= Suleyman Dilbirligi =

Turkish sergeant

Süleyman Dilbirliği (December 31, 1925 – December 7, 2017) was a retired Turkish soldier with the rank of a sergeant officer. He was a veteran of the Korean War. His story with Eunja Kim, a 5-year-old girl he adopted and named Ayla, who had lost her family in the war, was the subject of the 2017 Turkish-South Korean film "Ayla: The Daughter of War".

== Military career and personal life ==
Dilbirligi went to the Korean War in 1950. There, he found a girl whose parents had been killed, whom he named Ayla, and he considered her his own daughter. He intended to bring Ayla to Turkey. However, legal and political rules about adopting war orphans made it impossible for Dilbirgi to adopt Ayla. So, he was forced to leave her in an orphanage.

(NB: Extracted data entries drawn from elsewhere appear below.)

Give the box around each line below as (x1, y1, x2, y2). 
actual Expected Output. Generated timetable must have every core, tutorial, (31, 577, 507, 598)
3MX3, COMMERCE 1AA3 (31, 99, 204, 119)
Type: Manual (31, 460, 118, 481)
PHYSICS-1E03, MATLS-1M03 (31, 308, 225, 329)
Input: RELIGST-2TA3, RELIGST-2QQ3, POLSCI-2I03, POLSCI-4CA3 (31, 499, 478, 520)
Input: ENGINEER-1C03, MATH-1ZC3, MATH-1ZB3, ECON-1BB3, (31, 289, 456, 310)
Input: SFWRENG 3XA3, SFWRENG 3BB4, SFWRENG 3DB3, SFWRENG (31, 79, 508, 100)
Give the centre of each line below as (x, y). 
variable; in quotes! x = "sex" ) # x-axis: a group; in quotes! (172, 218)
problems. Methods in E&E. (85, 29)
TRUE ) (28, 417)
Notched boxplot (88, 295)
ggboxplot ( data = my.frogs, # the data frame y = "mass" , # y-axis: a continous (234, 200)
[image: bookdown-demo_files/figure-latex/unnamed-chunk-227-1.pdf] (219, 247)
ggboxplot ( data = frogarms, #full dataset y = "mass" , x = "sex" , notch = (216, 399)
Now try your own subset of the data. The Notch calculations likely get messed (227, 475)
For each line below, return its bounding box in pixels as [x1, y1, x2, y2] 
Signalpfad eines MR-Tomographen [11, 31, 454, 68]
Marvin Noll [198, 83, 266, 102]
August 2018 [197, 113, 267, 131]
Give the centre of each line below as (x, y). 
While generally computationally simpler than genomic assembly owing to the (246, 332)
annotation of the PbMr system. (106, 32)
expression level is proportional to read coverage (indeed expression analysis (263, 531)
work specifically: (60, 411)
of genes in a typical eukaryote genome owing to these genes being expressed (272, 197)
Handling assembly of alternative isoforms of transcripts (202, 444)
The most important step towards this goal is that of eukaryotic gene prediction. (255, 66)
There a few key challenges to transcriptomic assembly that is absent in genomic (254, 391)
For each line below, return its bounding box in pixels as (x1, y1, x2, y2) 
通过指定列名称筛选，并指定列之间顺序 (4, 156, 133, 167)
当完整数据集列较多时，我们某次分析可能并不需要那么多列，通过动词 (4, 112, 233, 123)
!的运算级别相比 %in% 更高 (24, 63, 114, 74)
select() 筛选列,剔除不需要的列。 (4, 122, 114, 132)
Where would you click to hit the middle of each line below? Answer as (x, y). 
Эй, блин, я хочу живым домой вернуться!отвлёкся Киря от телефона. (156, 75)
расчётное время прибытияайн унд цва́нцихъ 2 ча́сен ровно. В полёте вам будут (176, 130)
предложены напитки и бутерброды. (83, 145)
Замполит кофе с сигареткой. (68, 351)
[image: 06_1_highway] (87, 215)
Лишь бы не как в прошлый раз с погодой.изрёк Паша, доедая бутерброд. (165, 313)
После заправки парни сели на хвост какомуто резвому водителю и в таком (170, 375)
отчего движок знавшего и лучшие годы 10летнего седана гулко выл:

Sixty years after the Korean War, Suleyman Dilbirligi and Ayla met in Ankara Park in Seoul, the capital of South Korea. This 2010 reunion was the focus of the MBC documentary Kore Ayla, which later inspired the 2017 feature film Ayla: The Daughter of War.

He died on 7 December 2017 at the age of 91 in Haydarpaşa Numune Training and Research Hospital due to multiple organ failure.

== In popular culture ==

- In the 2017 Turkish-South Korean film Ayla: The Daughter of War, he was portrayed by İsmail Hacıoğlu and Çetin Tekindor.